- Ja oczekuję od posła, żeby nie wytaczał się z klubu na Mazowieckiej, o czwartej nad ranem - mówił w Telewizji Republika publicysta niezaleznej.pl Piotr Kotowski. O sprawie pobicia niezrzeszonego posła Przemysława Wiplera dyskutowali także posłowie Marcin Święcicki z PO oraz Witold Waszczykowski z PiS.
Zdaniem przedstawiciela Platformy Obywatelskiej źle to wszystko wygląda. - Awantura o czwartej nad ranem, w którą wmieszał sie poseł - mówił w programie Tomasza Sakiewicza "Polityka przy Kawie". Dopytywany, czy nie dziwią go jednak obrażenia, jakie Wipler odniósł podczas tej interwencji oraz wyraźne ślady pobicia, przyznał, że ma nadzieję, że wszystko zostanie wyjaśnione. - Mam nadzieję, że policja sprawdzi również ten wątek, przekroczenia uprawnień policji. Zdarzają się incydenty, w których i funkcjonariusze przesadzają. Tak było choćby rok temu, podczas Marszu Niepodległości, gdzie jeden z funkcjonariuszy brutalnie kopał obezwładnionego już uczestnika, który próbował chronić się w bramie przed kolejnymi ciosami. Ale poseł Wipler raczej nie był w tym wypadku niewiniątkiem - ocenił Święcicki.

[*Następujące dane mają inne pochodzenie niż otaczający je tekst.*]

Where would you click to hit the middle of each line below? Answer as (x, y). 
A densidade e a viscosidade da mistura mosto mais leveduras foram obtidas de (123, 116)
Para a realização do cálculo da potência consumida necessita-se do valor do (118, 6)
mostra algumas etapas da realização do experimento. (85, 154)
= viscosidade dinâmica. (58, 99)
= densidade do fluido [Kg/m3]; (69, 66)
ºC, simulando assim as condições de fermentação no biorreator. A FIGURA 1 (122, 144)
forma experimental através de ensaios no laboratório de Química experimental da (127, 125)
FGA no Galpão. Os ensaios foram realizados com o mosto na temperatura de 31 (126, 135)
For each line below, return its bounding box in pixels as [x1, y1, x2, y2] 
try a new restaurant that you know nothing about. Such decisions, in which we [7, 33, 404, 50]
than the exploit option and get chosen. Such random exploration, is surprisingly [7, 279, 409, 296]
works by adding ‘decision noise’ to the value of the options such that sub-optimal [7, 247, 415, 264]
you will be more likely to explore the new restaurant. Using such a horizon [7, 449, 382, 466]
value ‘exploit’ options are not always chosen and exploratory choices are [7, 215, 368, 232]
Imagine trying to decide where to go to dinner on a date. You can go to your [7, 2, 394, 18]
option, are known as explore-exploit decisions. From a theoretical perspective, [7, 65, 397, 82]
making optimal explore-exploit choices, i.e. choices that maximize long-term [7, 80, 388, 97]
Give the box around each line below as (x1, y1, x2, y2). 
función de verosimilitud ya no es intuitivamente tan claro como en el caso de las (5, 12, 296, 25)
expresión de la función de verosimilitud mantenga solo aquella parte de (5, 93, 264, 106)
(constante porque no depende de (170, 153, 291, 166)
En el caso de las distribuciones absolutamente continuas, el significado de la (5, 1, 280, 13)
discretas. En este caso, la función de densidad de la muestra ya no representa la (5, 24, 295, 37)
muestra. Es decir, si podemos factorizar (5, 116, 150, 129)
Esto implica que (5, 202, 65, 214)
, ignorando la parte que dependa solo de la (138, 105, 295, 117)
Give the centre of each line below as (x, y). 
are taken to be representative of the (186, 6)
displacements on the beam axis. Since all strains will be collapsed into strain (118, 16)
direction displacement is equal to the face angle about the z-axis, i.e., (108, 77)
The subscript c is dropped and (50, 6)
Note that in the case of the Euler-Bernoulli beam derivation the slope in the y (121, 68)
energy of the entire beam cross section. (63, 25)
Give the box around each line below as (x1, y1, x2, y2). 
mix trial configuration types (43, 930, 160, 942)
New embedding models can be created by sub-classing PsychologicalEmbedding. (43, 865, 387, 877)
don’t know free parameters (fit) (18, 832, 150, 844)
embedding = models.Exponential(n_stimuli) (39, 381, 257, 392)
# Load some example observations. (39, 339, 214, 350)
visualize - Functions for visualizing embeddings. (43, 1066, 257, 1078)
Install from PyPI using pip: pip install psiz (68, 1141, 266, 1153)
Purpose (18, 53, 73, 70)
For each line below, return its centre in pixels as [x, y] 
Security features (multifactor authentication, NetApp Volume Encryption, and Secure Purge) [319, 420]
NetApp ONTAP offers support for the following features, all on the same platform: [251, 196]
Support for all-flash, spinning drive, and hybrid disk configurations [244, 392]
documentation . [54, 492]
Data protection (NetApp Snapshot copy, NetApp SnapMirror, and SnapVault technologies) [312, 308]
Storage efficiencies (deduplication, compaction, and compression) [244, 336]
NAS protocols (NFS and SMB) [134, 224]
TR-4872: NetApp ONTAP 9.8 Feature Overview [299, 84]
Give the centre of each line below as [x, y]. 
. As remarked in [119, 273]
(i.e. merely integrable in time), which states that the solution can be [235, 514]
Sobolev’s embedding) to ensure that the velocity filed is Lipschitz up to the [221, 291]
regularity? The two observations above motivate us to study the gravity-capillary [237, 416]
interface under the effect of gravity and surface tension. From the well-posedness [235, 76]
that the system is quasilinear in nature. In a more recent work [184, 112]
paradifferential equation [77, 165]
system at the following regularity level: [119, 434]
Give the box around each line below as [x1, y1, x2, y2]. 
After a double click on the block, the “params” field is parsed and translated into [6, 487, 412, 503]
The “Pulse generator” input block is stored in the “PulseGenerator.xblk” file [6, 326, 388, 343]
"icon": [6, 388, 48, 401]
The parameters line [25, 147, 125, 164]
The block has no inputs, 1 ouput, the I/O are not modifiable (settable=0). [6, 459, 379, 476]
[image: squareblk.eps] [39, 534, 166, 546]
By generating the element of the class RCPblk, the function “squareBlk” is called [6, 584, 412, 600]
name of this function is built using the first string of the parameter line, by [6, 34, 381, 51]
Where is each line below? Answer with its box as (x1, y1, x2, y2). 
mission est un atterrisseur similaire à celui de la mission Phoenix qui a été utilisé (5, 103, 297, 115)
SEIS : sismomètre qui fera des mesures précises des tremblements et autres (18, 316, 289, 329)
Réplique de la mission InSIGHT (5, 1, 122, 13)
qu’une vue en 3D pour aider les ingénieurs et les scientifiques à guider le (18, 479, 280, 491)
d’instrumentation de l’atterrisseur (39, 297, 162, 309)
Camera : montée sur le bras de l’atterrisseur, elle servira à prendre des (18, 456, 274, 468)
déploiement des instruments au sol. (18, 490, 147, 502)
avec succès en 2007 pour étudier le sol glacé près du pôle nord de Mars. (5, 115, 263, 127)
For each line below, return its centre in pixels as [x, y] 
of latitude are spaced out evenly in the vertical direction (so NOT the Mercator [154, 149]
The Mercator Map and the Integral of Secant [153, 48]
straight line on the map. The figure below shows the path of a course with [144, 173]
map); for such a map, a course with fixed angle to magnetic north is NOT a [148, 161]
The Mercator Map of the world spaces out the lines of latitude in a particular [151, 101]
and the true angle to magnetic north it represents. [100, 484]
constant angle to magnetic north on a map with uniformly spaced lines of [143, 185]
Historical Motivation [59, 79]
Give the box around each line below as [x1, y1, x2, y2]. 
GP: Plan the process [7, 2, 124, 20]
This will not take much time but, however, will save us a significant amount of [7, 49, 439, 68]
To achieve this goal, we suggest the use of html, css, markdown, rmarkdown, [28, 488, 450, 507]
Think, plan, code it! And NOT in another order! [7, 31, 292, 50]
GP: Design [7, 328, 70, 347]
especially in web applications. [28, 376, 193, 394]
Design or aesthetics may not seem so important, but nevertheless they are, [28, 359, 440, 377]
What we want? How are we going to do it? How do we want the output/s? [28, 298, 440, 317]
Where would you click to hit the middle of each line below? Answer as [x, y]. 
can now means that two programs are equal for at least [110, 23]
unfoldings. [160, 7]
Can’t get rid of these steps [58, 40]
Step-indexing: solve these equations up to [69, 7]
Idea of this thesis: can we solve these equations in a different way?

Jego zdaniem "to jest za głośna sprawa, żeby przeszła bez echa". - Poseł Wipler na pewno będzie bronił się do końca, jest młody jeszcze, więc ma szansę. Na pewno będzie chciał jak najbardziej zdjąć winę z siebie, ale na pewno bez tej winy nie jest - uważa były prezydent Warszawy.
Prowadzący program Tomasz Sakiewicz pytał Witolda Waszczykowskiego, czy cieszy się, że Wipler nie jest już od jakiegoś czasu reprezentantem jego partii. - Jakaś solidarność poselska z Wiplerem mnie obowiązuje - przyznał poseł PiS, ale zastrzegł, że "oczywiście kontekst zdarzenia jest niekorzystny dla Przemysława". - Świt, po jakiejś imprezie. Ale mnie bulwersuje, że minister Sienkiewicz zapowiedział, że nie ujawni materiałów wideo, tylko przekaże je prokuraturze. I dopiero prokuratura miałaby zdecydować o ich publikacji - zaznaczył. Jak mówi, zgodnie ze starą anglosaską zasadą, "obrazek jest warty więcej, niż tysiąc słów". - Po twarzy Wiplera widać, że nie była to normalna interwencja policji - stwierdził Waszczykowski.
Jako ostatni, całą sytuację ocenił publicysta niezaleznej.pl Piotr Kotomski. - Ja oczekuję od posła, żeby nie wytaczał się z klubu na Mazowieckiej, o czwartej nad ranem - zazaczył. - Ale jest szereg niepokojących zdarzeń, z nieujawnieniem monitoringu na czele. W przypadku celebryty Wojewódzkiego, te taśmy znalazły się bardzo szybko - przypomniał na koniec Kotomski.